Data for review -

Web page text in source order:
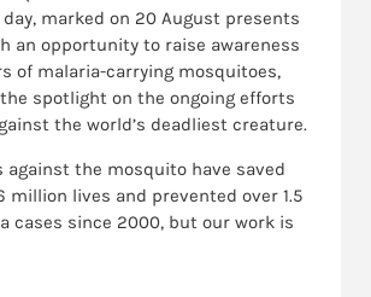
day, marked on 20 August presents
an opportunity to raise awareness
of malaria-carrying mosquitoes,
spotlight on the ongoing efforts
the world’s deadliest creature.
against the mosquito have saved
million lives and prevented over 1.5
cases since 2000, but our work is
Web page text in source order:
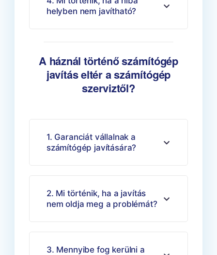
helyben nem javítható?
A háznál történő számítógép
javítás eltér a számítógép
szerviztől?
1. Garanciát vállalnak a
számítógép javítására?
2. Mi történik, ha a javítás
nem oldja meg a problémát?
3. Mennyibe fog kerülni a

---

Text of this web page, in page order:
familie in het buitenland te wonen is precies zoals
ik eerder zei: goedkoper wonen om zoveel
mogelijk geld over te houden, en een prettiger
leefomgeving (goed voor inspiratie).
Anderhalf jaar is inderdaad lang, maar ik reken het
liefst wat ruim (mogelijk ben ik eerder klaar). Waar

==

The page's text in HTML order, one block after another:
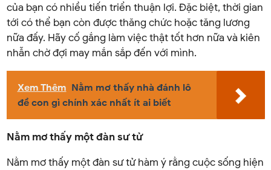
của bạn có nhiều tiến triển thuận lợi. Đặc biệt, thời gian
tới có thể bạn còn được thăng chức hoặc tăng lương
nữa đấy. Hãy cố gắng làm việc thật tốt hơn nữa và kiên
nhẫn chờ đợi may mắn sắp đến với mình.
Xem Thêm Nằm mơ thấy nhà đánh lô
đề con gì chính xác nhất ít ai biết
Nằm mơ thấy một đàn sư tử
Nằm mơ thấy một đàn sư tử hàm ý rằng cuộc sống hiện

What to do -
From the listing above, repeat only the lines between the line containing "million lives and prevented over 1.5" and the line containing "számítógép javítására?", those two included. Pictures are not part of the copy.

Response -
million lives and prevented over 1.5
cases since 2000, but our work is
Web page text in source order:
helyben nem javítható?
A háznál történő számítógép
javítás eltér a számítógép
szerviztől?
1. Garanciát vállalnak a
számítógép javítására?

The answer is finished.